----- Data extract

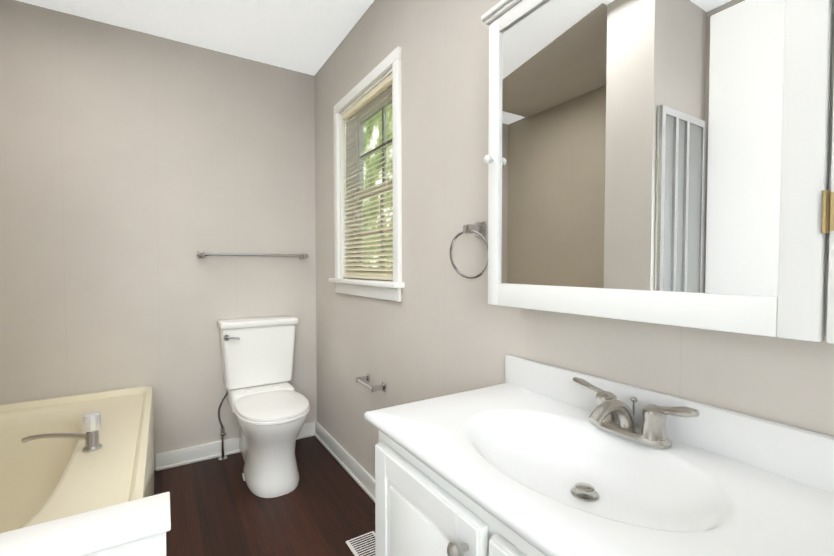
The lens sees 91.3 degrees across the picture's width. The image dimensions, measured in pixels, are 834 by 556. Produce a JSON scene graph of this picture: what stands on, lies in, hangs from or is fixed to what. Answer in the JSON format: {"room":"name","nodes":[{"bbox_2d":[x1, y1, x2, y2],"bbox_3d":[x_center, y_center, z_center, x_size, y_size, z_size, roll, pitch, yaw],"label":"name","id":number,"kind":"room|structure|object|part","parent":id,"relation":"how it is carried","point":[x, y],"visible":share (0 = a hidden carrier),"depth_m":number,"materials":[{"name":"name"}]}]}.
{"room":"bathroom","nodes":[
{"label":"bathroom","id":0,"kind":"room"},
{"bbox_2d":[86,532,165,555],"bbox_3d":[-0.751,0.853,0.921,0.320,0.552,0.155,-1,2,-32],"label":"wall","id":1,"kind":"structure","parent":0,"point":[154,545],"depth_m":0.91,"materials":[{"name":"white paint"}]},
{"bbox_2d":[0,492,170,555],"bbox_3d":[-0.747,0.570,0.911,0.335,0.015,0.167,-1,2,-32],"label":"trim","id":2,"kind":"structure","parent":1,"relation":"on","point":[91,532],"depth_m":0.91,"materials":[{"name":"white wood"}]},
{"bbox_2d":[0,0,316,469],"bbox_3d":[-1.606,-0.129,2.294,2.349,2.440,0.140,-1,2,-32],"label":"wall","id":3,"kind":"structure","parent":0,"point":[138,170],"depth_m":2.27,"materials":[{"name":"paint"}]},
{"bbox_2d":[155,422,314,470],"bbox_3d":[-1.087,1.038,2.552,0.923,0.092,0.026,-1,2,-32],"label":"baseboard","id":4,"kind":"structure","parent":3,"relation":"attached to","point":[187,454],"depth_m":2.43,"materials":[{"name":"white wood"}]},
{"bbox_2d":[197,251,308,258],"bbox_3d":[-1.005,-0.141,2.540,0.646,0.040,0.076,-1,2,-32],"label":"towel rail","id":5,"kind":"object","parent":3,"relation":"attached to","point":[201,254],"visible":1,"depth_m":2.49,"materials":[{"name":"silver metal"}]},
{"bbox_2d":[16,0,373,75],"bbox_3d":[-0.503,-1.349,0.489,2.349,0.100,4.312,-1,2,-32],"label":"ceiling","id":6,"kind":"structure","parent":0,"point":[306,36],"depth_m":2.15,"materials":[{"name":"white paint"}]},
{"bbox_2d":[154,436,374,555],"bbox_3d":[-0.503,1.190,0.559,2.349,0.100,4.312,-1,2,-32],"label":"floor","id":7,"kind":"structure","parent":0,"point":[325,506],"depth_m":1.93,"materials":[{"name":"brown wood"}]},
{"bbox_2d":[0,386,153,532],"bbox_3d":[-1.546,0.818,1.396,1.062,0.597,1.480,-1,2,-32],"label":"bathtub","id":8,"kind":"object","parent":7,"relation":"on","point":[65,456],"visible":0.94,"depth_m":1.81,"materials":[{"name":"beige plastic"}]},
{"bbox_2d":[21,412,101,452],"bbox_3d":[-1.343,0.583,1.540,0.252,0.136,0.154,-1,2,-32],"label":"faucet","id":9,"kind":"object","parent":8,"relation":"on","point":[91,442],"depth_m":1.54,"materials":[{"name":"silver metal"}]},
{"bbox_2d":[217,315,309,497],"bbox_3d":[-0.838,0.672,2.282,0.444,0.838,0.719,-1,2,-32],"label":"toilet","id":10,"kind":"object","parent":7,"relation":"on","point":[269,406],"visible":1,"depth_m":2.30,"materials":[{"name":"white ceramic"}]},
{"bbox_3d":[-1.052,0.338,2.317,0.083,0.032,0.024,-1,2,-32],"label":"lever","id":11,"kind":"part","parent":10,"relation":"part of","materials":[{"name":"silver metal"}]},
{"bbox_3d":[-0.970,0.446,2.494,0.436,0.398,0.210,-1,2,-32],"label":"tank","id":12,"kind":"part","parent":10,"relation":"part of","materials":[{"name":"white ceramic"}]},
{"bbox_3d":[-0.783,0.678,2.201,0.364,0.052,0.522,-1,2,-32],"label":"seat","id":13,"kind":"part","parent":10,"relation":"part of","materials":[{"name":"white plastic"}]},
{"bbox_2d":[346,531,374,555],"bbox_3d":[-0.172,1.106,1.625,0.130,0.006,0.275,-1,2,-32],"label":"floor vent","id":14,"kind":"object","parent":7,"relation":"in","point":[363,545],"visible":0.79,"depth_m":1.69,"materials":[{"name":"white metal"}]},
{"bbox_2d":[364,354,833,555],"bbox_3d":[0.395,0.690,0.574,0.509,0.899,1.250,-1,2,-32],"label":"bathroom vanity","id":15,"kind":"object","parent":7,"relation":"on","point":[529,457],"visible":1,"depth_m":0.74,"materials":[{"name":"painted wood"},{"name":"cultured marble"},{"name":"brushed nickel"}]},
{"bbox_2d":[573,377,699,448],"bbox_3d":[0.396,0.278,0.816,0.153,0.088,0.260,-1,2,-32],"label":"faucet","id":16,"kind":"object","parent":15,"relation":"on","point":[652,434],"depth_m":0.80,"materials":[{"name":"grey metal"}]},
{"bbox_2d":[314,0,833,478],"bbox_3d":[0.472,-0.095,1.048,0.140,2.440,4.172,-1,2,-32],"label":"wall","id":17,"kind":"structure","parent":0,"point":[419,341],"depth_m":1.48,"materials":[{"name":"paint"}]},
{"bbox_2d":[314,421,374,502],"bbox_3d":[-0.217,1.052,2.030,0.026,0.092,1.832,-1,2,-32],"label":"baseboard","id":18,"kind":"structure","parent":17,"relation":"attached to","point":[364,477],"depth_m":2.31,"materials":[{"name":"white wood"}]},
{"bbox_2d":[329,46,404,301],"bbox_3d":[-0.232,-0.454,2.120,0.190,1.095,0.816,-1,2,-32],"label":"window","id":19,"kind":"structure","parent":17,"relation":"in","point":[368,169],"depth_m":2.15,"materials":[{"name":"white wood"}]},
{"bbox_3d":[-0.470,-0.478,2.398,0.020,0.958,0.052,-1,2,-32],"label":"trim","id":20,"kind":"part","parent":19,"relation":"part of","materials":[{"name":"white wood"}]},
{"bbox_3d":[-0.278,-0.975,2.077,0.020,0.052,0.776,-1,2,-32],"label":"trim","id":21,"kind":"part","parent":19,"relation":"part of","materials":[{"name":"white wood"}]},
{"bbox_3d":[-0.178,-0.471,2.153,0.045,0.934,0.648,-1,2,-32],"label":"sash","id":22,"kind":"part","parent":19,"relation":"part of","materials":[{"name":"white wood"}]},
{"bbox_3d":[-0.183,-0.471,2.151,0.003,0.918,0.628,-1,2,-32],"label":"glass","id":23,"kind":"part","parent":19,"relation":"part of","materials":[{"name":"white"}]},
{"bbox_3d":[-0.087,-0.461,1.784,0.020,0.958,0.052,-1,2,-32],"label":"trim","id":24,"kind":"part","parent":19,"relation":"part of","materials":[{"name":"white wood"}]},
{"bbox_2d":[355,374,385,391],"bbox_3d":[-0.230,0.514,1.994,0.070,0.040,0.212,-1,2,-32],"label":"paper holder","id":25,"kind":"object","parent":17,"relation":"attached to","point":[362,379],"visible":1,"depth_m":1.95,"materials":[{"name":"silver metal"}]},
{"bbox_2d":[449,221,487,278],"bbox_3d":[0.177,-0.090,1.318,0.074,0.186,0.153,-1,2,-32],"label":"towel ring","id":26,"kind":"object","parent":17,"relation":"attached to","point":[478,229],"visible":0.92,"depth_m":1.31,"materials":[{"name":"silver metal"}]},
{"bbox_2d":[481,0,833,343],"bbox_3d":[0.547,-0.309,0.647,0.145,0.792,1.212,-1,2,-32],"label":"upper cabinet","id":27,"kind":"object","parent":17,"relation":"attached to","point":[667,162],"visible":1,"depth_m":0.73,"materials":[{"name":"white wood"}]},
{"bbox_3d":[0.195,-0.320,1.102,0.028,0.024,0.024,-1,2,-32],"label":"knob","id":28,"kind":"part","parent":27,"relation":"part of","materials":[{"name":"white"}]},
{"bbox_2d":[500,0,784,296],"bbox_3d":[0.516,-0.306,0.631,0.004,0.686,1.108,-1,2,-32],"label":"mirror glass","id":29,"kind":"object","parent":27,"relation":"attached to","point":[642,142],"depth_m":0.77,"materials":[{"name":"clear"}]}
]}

----------

▶ Directions
Wherever the word "baseboard" turns up in the material, copy the whole line.

▶ Response box
{"bbox_2d":[155,422,314,470],"bbox_3d":[-1.087,1.038,2.552,0.923,0.092,0.026,-1,2,-32],"label":"baseboard","id":4,"kind":"structure","parent":3,"relation":"attached to","point":[187,454],"depth_m":2.43,"materials":[{"name":"white wood"}]},
{"bbox_2d":[314,421,374,502],"bbox_3d":[-0.217,1.052,2.030,0.026,0.092,1.832,-1,2,-32],"label":"baseboard","id":18,"kind":"structure","parent":17,"relation":"attached to","point":[364,477],"depth_m":2.31,"materials":[{"name":"white wood"}]},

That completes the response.